Material for this task:
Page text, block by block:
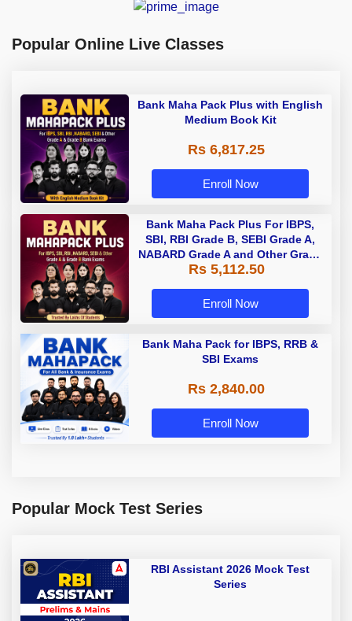
Popular Online Live Classes
Bank Maha Pack Plus with English
Medium Book Kit
Rs 6,817.25
Enroll Now
Bank Maha Pack Plus For IBPS,
SBI, RBI Grade B, SEBI Grade A,
NABARD Grade A and Other Grade
A & Grade B Bank Exams
Rs 5,112.50
Enroll Now
Bank Maha Pack for IBPS, RRB &
SBI Exams
Rs 2,840.00
Enroll Now
Popular Mock Test Series
RBI Assistant 2026 Mock Test
Series

Task requirements:
Among the lines above, find those containing the word "Plus" and copy each.

Result of this exercise:
Bank Maha Pack Plus with English
Bank Maha Pack Plus For IBPS,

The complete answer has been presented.